Only the text of the records below belongs in the answer, copied exactly, with pictures omitted.

· · · ·

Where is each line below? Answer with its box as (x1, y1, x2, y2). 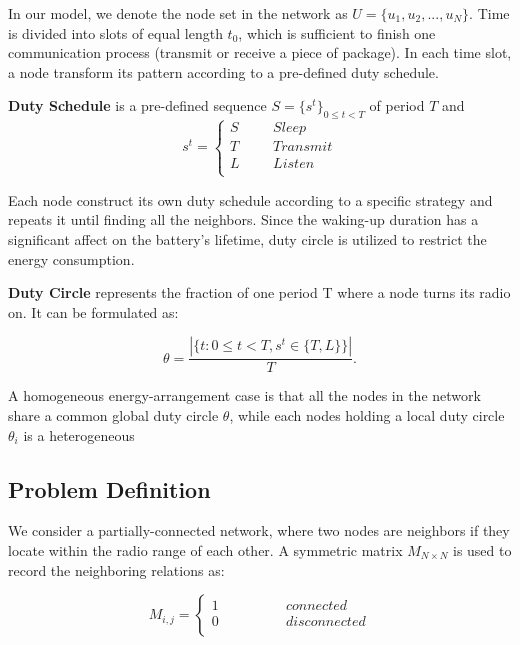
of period (369, 95, 425, 116)
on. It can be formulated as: (8, 301, 179, 322)
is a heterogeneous (23, 424, 135, 445)
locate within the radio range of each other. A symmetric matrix (8, 539, 403, 560)
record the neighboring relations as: (8, 559, 225, 580)
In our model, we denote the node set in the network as (8, 3, 348, 23)
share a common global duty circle (8, 404, 219, 425)
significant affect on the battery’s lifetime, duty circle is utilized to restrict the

· · · ·

▸ Answer to this task:
Where is each line below? Answer with its box as (x1, y1, x2, y2). 
of period (369, 95, 425, 116)
on. It can be formulated as: (8, 301, 179, 322)
is a heterogeneous (23, 424, 135, 445)
locate within the radio range of each other. A symmetric matrix (8, 539, 403, 560)
record the neighboring relations as: (8, 559, 225, 580)
In our model, we denote the node set in the network as (8, 3, 348, 23)
share a common global duty circle (8, 404, 219, 425)
significant affect on the battery’s lifetime, duty circle is utilized to restrict the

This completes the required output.